Records from a dataset »

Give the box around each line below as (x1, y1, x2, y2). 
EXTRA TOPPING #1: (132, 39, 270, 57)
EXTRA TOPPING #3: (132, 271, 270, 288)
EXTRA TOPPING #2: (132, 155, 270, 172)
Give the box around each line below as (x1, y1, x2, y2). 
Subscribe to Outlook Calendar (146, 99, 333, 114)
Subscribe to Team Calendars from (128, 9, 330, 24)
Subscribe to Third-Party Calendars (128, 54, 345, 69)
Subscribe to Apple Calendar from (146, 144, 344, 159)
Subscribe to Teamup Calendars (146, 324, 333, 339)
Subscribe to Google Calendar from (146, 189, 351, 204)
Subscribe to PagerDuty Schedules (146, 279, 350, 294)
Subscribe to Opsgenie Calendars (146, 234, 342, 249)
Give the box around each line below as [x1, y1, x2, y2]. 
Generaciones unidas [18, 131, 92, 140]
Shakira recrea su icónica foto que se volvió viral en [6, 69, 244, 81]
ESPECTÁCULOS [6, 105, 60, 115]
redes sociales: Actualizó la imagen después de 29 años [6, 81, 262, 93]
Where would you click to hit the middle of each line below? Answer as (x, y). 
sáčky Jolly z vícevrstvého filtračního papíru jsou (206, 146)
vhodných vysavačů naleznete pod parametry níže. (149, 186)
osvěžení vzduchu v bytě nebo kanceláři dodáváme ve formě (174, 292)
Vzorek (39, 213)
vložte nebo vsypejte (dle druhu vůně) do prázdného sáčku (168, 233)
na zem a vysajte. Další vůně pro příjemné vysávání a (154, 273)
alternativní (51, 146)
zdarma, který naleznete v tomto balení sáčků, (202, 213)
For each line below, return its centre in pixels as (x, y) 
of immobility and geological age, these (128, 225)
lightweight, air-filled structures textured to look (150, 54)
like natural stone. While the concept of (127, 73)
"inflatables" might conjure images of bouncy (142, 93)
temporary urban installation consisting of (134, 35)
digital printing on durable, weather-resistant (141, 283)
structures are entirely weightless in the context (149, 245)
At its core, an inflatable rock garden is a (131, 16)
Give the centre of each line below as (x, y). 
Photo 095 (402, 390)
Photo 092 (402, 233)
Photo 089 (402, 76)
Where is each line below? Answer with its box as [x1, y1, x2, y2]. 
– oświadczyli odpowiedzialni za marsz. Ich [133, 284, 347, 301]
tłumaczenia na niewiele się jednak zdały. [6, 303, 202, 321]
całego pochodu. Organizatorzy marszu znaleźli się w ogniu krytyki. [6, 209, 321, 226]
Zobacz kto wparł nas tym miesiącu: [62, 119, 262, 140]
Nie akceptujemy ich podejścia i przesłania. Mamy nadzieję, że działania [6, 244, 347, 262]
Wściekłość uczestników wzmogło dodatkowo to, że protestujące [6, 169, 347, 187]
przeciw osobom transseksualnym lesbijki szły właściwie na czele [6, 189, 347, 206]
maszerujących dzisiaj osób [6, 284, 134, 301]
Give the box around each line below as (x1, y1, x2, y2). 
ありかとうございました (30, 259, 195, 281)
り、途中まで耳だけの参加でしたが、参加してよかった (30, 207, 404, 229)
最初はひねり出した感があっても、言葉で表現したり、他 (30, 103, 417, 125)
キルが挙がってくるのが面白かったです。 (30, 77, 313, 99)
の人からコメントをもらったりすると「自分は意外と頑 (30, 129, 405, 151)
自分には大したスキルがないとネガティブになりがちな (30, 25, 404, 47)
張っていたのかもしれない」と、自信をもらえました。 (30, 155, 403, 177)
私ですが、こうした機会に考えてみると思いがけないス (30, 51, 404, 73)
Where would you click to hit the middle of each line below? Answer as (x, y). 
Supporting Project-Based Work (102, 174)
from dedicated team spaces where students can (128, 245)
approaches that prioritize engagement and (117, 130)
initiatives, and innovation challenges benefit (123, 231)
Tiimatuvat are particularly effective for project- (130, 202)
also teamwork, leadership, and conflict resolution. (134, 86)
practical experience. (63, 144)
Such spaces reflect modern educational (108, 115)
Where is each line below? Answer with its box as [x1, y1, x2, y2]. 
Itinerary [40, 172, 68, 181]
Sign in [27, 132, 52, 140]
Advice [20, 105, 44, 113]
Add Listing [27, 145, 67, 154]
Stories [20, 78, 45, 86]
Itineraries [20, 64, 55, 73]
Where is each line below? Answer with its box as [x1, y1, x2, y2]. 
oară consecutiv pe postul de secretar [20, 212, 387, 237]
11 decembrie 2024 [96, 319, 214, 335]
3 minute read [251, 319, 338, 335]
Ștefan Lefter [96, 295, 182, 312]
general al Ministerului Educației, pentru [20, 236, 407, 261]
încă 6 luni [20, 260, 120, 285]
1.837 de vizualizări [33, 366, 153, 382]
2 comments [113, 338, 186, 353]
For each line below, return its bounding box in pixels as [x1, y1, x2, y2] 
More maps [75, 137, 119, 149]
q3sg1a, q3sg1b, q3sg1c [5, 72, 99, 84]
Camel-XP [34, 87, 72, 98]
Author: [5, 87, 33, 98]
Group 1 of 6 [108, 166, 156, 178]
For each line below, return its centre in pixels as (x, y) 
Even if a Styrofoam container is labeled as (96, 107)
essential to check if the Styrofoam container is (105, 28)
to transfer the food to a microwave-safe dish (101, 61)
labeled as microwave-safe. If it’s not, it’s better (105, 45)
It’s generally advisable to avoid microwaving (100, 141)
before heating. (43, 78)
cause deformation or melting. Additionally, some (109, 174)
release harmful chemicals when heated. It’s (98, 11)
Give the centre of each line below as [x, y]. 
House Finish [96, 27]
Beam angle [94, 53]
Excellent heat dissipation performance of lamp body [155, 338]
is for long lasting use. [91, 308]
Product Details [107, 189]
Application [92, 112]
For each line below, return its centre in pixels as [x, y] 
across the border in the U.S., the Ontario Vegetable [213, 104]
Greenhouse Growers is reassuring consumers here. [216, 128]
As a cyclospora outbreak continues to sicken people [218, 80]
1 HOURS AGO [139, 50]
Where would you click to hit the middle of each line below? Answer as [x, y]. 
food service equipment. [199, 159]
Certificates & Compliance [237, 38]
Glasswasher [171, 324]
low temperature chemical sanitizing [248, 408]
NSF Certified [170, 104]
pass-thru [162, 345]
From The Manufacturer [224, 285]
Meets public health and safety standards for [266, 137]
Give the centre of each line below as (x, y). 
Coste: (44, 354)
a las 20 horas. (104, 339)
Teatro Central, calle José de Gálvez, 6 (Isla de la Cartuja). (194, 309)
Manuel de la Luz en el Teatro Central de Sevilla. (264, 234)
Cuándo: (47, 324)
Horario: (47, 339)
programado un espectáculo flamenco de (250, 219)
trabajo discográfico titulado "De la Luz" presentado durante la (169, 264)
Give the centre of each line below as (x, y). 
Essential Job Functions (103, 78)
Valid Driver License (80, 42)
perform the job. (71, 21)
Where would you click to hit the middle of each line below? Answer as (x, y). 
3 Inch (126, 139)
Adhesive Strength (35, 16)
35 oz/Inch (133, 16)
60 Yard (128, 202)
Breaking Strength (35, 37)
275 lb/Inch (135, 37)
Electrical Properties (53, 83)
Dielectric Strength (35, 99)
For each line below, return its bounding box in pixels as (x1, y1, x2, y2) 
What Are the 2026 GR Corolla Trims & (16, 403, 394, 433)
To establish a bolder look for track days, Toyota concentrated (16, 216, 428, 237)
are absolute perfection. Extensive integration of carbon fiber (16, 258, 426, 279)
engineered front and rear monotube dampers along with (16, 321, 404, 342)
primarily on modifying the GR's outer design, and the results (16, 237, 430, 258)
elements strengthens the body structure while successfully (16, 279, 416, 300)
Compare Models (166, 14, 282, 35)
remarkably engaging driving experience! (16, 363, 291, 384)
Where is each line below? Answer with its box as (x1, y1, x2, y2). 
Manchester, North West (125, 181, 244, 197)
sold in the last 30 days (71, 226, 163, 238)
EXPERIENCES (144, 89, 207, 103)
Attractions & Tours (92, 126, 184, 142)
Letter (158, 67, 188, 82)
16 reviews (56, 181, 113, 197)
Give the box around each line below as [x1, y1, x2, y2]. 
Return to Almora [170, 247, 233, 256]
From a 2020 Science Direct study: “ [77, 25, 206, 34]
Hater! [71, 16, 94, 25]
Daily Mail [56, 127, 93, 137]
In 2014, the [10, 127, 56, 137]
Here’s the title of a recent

Task prompt »
In how many lines of the records does the word "food" appear? Reply with the number only.

Answer space »
2